§ WHAT YOU SHOULD DO
What lines of the data hold the string "which"? Copy them all.

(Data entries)
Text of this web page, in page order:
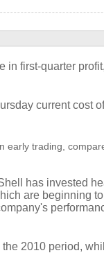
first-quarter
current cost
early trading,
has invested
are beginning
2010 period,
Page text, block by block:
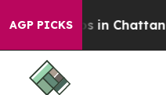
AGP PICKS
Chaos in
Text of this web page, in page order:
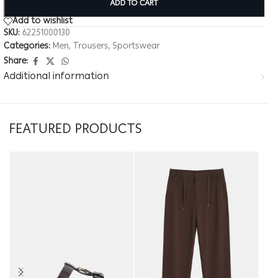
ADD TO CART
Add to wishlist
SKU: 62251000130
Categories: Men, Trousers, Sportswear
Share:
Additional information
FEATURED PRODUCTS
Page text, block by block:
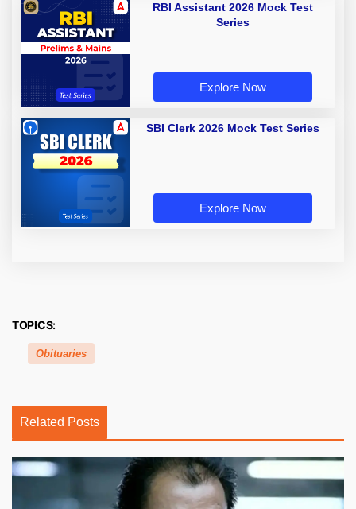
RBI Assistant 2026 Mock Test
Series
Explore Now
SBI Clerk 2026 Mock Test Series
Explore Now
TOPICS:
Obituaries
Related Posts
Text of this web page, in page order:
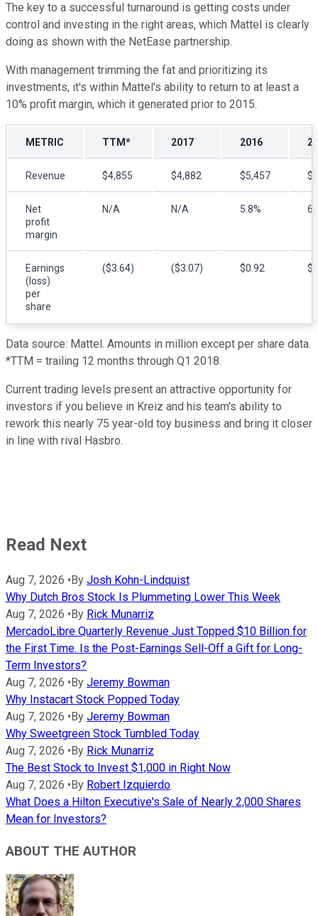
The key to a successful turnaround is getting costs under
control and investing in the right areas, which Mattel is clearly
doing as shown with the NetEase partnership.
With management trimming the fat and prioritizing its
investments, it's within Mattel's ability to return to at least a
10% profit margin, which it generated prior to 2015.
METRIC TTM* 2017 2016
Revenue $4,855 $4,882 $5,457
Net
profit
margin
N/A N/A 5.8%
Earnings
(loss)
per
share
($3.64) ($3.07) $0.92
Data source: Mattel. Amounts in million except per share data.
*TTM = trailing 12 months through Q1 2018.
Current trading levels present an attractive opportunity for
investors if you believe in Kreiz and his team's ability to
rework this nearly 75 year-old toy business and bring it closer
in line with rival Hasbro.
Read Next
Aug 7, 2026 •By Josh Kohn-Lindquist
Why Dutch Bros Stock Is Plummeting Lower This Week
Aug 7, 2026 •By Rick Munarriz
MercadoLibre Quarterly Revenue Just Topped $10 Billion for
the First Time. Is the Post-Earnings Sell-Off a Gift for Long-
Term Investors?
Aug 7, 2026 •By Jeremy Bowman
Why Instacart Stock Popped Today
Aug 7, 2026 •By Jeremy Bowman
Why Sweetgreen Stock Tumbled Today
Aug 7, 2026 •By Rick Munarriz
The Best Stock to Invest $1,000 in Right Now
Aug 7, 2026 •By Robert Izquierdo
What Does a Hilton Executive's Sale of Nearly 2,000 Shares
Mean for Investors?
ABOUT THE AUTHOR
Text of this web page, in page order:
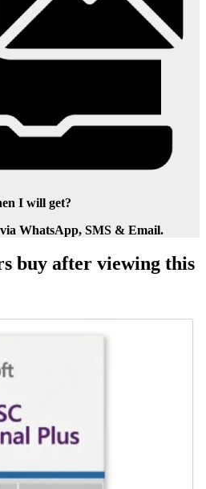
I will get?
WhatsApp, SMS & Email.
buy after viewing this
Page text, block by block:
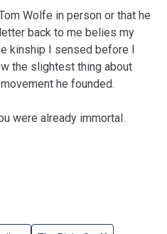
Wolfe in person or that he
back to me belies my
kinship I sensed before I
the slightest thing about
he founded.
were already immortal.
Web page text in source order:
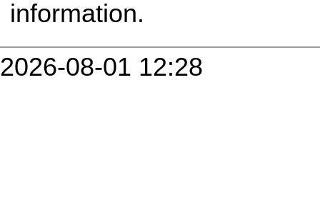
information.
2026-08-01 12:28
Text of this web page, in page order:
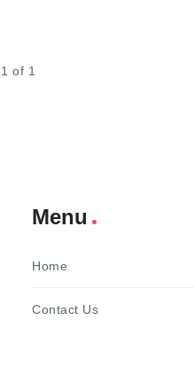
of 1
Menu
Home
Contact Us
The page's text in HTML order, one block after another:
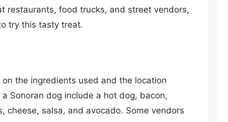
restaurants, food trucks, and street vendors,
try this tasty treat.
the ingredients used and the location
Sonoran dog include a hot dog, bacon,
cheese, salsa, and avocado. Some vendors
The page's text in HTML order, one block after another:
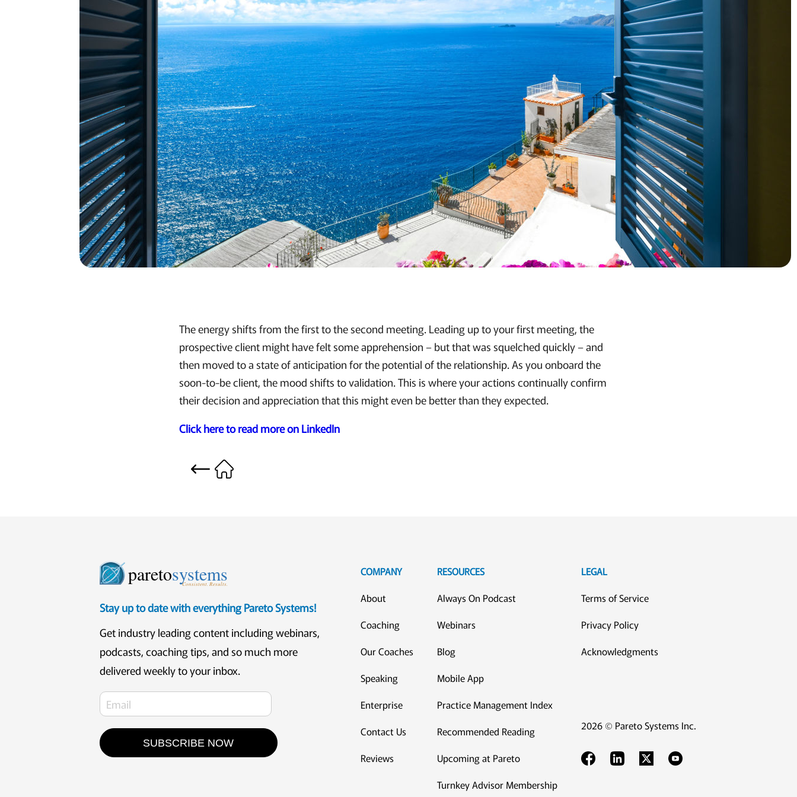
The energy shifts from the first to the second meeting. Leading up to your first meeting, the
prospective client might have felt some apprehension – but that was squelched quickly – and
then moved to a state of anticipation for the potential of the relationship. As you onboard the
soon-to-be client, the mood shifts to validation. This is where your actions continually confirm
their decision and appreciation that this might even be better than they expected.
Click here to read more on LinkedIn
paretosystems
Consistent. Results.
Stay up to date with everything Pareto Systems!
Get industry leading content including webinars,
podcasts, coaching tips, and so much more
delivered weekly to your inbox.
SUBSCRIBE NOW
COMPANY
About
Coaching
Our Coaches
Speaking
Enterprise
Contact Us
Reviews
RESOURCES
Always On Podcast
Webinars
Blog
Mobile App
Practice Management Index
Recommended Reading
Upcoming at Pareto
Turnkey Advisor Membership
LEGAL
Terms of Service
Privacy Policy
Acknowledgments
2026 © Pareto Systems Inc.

§ SOLUTION FOR THIS TASK
control and investing in the right areas, which Mattel is clearly
10% profit margin, which it generated prior to 2015.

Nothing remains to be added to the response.